Where S is A XOR B and C is A AND B

Truth table:

A B Cin S Cout
0 0 0 0 0
0 0 1 1 0
0 1 0 1 0
0 1 1 0 1
1 0 0 1 0
1 0 1 0 1
1 1 0 0 1
1 1 1 1 1

This is a combination of 2 half adders and an OR gate.

### Flip Flops

These circuits are capable of storing information.

Truth Table:

A B P Q
0 0 1 1
0 1 1 0
1 0 0 1
1 1 0 1
1 1 1 0

As shown above for the final two values, the circuit can exist in either state depending on the previously stored values.

#### D-Type Flip Flop

D-type flip-flop
Logic circuit for a D-type flip-flop.

A D-Type flip-flop is a logic circuit that can store one bit of information, flipping between two states. The D, in D-type flip flop, stands for delay.

A change is triggered when the clock is at a positive (leading) edge, the state of the control input is stored for the clock cycle.
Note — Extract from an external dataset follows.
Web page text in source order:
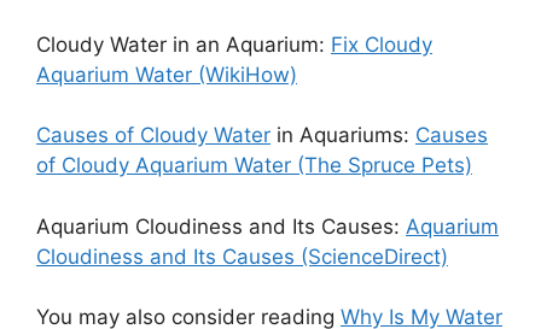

An example can be seen below.

The D-type flip flop has two inputs, the control (${\displaystyle D}$) and the clock signal, along with two outputs, the stored data (${\displaystyle Q}$) and the inverse (${\displaystyle {\overline {Q}}}$).

You may be asked to complete the output signal for a diagram, like the above, given the control input and the clock.